No more plastic gears rattling away all been removed
next mod x-axis table feed.


----------



## MCRIPPPer (Dec 31, 2014)

looks great. i intend to one day make one for my mill. already made one for my lathe.


----------



## Wizard69 (Jan 1, 2015)

Nice work, looks really professional.


----------



## Justmental (Jan 1, 2015)

MCRIPPPer said:


> looks great. i intend to one day make one for my mill. already made one for my lathe.

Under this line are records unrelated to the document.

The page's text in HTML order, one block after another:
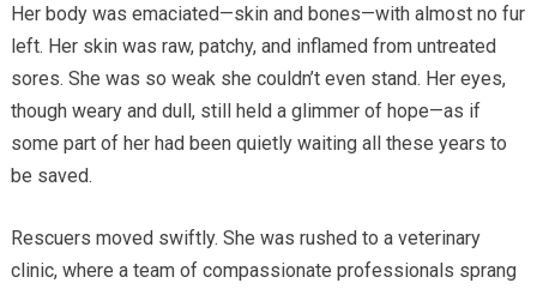
Her body was emaciated—skin and bones—with almost no fur
left. Her skin was raw, patchy, and inflamed from untreated
sores. She was so weak she couldn’t even stand. Her eyes,
though weary and dull, still held a glimmer of hope—as if
some part of her had been quietly waiting all these years to
be saved.
Rescuers moved swiftly. She was rushed to a veterinary
clinic, where a team of compassionate professionals sprang
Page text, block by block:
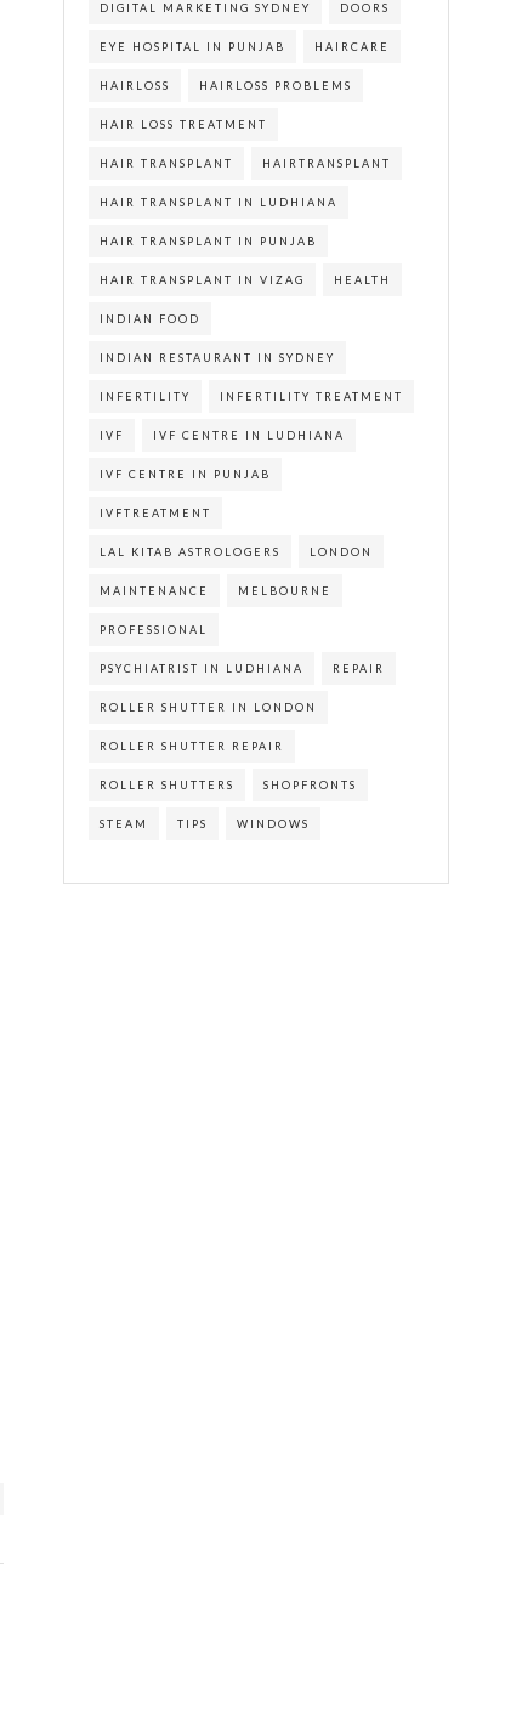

it is well worth the effort doing it runs so much smoother now.
it's nice to hear the radio now whilst machining.


----------



## velocette (Jan 1, 2015)

Hi
Great job very well done another convert to belt drives. 
Never understood why they ever built them with gear drives to start with.
Perhaps it was to let the neighbors know that you had a milling machine and were using it.
Converted my X2 mill to belt drive and pleased with the result. 
Took the liberty of adding a PDF file to give other would be belt drive converters some encouragement to get started on making life a whole lot quieter.

Eric 

View attachment X2-belt-drive-assembly-full.pdf


----------



## chucketn (Jan 1, 2015)

MCRIPPPer said:


> looks great. i intend to one day make one for my mill. already made one for my lathe.


 
McRipper, did you use a 'v' belt or timing type belt?

Chuck


----------



## MCRIPPPer (Jan 1, 2015)

i used a "poly v" belt. http://www.homemodelenginemachinist.com/showthread.php?t=22736


----------



## chucketn (Jan 1, 2015)

MCRIPPPer said:


> i used a "poly v" belt. http://www.homemodelenginemachinist.com/showthread.php?t=22736


 
Sorry to hijack, but did/have you experienced any slippage on the lathe?
I'm getting ready yo add a jackshaft and possibly a more powerful motor to my 7x.

Chuck


----------



## MCRIPPPer (Jan 1, 2015)

it slips if the tool catches too much material al low speed. there is no slip at higher speeds and the motor controller will overload if too much material is removed. it has MUCH more torque capability than the old toothed belt direct to the motor. i can machine about 4mm doc on aluminum 3/4 od al low rpm!!! but its also modded to improve rigidity to make it able to do that. on larger things like 2"+ i can machine .75mm per side at a fast feed.


----------



## xpylonracer (Jan 2, 2015)

Hi Eric

When I saw your notice re Belt Conversion and your handle of Velocette, thought you were speaking about  the belt conversion from the crankshaft to the clutch for the bike, gets rid of the oil leaks from the primary drive oil bath.
Emgee


----------